MA: Enteresan bir tespit. Bakıyorum. Gerçekten de Kanuni Sultan Süleyman ve Mimar Koca Sinan bir bütünü, birliği, benzeri tarif ettikleri için yaşamlara sığması mümkün görünmeyen şeyleri başardılar. Sinan ve Kanuni hakkında onları ruh eşi diye tarif etmiş. Doğru birşeyler tespit etmiş. Bunu ruh ikizleri diye tarif etmek belki daha doğru olurdu. Ruh eşi ve ruh ikizleri kavramları biraz farklıdır, ama genel olarak doğru.

ZK: Bir Marc Cohn şarkısıydı sanırım, yaşlı bir çiftin el ele kol kola sevgiyle bakışmalarını anlatan bir şarkı vardı. Ruh eşlerinin yaşadığı bir şans sanırım bu. Bu buluşma imkânsız değil ama zor herhalde. Yani ruh eşleri eğer buluşurlarsa bağlar çok çok kuvvetli oluyor sanırım. Biraz daha aktarmanızı istesem?

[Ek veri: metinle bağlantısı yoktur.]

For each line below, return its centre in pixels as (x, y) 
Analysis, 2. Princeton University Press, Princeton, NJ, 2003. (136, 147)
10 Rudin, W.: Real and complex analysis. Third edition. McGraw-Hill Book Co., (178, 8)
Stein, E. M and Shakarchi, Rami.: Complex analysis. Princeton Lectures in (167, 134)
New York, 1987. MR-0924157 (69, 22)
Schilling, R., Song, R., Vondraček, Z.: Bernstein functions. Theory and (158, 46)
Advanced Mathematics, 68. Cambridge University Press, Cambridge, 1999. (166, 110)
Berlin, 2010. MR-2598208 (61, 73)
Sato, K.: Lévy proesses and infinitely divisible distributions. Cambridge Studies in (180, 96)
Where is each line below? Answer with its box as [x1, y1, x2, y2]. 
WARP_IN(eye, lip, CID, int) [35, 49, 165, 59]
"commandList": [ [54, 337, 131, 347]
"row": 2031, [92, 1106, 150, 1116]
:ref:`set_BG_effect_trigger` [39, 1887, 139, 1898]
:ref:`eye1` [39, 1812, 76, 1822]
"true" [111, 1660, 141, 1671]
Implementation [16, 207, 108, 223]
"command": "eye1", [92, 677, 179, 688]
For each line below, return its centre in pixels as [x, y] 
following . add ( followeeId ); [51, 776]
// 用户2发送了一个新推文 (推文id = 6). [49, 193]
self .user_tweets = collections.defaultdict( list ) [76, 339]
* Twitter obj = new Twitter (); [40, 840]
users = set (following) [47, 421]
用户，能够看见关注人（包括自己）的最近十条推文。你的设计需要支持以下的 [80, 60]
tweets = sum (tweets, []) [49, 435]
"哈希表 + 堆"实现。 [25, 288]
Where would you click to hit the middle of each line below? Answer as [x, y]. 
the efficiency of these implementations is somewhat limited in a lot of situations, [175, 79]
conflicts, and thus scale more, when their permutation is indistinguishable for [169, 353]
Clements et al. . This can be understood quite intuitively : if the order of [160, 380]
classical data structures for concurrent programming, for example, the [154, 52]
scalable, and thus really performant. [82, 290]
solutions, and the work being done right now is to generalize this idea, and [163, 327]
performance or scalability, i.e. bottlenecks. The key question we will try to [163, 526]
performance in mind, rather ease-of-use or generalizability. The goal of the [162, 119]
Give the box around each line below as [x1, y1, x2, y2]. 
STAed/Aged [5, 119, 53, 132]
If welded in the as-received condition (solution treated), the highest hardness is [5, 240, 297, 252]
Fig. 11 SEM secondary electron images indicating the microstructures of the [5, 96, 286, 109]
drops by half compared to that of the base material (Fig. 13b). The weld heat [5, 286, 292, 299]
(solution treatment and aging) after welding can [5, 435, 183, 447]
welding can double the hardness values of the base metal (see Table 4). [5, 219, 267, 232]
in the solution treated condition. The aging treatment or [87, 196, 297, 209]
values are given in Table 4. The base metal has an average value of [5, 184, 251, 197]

MA: Çok şarkı var diğer yarımızı aramak, bulmak üzerine. Mutlu hissetmeyi ertelemek pek de anlamlı gelmiyor bana. Bugün gidince geri gelir mi? Hayır. O zaman yaşamaya devam etmeliyiz? Yarın için değil. Bugün yaşamalıyız. Yarına ertelemek, yarını ve bir insanı beklemek insanı mutlu etmez. Edemez.

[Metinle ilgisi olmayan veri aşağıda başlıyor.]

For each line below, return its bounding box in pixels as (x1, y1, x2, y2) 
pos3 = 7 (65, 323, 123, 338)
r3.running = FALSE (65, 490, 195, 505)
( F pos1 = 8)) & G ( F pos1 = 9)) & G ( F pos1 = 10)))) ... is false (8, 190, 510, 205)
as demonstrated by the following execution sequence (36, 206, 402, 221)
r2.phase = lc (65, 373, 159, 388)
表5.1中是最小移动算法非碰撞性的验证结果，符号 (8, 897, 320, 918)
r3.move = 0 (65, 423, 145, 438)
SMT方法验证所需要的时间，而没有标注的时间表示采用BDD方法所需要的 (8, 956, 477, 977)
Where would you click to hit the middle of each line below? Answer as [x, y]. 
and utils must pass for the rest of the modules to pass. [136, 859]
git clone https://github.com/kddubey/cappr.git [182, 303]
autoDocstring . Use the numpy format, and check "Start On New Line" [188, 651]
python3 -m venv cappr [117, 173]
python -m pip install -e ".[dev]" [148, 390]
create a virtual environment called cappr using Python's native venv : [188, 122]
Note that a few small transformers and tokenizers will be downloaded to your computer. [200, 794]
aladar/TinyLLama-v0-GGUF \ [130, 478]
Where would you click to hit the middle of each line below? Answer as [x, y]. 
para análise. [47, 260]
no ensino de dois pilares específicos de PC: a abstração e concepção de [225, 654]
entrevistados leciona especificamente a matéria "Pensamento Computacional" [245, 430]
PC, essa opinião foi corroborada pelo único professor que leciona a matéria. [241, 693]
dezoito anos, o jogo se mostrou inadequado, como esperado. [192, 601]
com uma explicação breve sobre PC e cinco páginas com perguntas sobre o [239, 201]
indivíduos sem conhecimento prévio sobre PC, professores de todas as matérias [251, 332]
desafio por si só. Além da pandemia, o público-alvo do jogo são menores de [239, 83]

Neden mi bahsediyorum? Belki kimileri biliyor.

Sevgiye açılmak için neler yapmalıyız? Neler yapıyorsunuz?

Hayatınızda sevgiden bahsediyor musunuz? Sevdiklerinize söylüyor musunuz? Kötü şeyi söylüyoruz. Sevgiye gelince - aman dur çocuğu şımartma. Aman canım söylenir mi şimdi deyip söylemiyoruz.

Mutla olmak üzerine okuyorsun. Ya sonra? Yarın uyandığımda günümü daha iyi geçirebilmek için ne yapabilirim? Bunu yaşamazsan bilmek işe yaramaz.

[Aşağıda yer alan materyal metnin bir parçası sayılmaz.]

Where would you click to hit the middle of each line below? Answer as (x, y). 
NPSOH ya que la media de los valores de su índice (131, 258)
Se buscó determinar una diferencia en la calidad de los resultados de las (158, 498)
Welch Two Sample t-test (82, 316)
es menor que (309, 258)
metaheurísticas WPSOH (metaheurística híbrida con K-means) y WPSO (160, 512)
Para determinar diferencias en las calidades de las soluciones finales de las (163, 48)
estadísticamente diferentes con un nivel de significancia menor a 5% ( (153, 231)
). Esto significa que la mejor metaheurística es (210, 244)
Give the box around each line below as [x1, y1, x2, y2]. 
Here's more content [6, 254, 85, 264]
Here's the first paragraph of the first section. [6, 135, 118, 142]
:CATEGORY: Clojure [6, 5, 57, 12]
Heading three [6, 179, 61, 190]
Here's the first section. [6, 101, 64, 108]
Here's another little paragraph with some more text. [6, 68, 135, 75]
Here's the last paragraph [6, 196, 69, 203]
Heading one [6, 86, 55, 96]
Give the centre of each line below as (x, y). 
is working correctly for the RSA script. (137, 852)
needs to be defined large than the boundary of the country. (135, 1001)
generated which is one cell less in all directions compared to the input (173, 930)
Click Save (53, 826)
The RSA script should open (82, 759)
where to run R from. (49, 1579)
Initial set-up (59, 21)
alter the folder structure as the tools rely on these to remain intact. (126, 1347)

Yerini bilmediğimiz bir ruh eşini aramak değil, bulduğumuz sevgiyi fark etmek, kıymetini bilmek lazım.

Eğer bir insan ruh eşini bulur ve bir çift olarak bir araya gelirlerse - gerçekten aralarında muazzam bir bağ olur. Çok yaşlı ama ele ele tutuşarak parkta oturan birbirinin gözlerinin içine bakan çiftler görürüz. Muhtemelen onlar ruh eşleridir. Koparılması çok zor bir bağdır bu.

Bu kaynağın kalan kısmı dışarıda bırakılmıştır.